[Stored items from a collection]
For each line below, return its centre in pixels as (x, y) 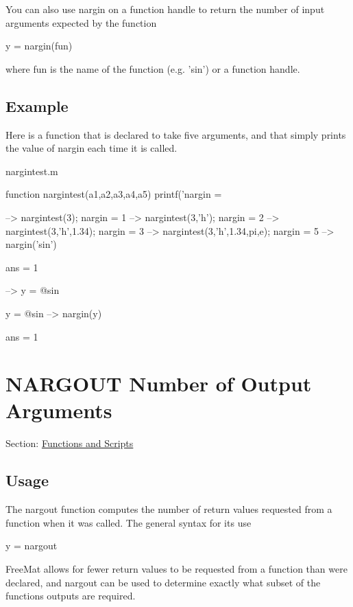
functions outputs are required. (71, 596)
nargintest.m (32, 171)
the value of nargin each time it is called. (92, 148)
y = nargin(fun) (39, 46)
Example (37, 105)
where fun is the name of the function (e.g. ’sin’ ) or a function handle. (153, 68)
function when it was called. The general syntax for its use (129, 522)
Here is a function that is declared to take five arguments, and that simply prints (176, 134)
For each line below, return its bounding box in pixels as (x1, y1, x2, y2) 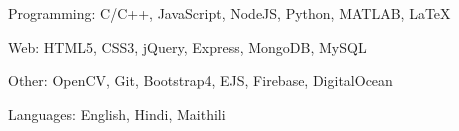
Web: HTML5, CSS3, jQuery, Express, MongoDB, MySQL (8, 36, 367, 57)
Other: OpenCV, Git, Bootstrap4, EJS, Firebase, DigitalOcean (8, 70, 393, 91)
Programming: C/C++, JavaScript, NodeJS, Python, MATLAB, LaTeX (8, 3, 451, 23)
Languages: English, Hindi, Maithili (8, 103, 226, 124)
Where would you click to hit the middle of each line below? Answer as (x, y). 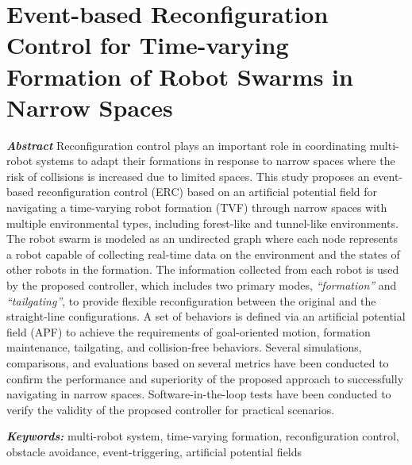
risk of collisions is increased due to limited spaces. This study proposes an (188, 176)
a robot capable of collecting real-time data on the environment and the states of (203, 254)
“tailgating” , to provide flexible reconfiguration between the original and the (191, 300)
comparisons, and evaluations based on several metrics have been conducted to (198, 363)
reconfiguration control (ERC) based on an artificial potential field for (207, 192)
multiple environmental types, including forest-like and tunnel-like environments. (202, 223)
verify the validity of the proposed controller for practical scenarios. (171, 409)
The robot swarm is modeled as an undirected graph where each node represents (202, 238)
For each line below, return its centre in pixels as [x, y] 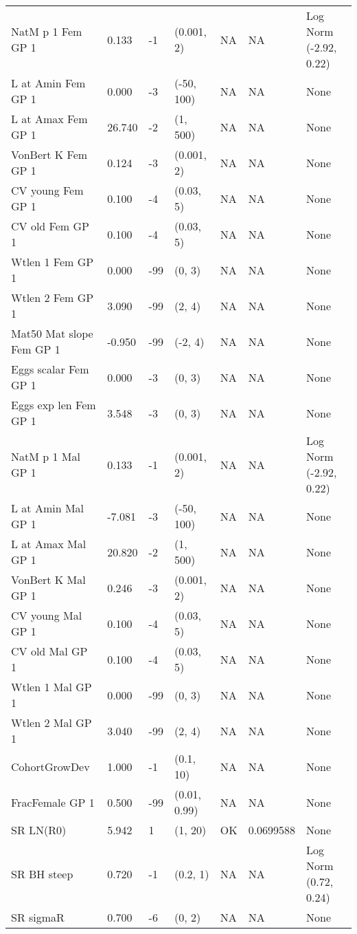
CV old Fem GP [50, 226]
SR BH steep [42, 873]
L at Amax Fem [49, 119]
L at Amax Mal [49, 544]
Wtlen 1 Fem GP [53, 262]
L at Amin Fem [48, 83]
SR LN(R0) [39, 830]
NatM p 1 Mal [46, 456]

> _Task details_: The stretch above running from the line with "Example (37, 105)" through the line with "Languages: English, Hindi, Maithili" is all you should copy, exactly, leaving out the pictures.

> _Finished task_:
Example (37, 105)
where fun is the name of the function (e.g. ’sin’ ) or a function handle. (153, 68)
function when it was called. The general syntax for its use (129, 522)
Here is a function that is declared to take five arguments, and that simply prints (176, 134)
For each line below, return its bounding box in pixels as (x1, y1, x2, y2) 
Web: HTML5, CSS3, jQuery, Express, MongoDB, MySQL (8, 36, 367, 57)
Other: OpenCV, Git, Bootstrap4, EJS, Firebase, DigitalOcean (8, 70, 393, 91)
Programming: C/C++, JavaScript, NodeJS, Python, MATLAB, LaTeX (8, 3, 451, 23)
Languages: English, Hindi, Maithili (8, 103, 226, 124)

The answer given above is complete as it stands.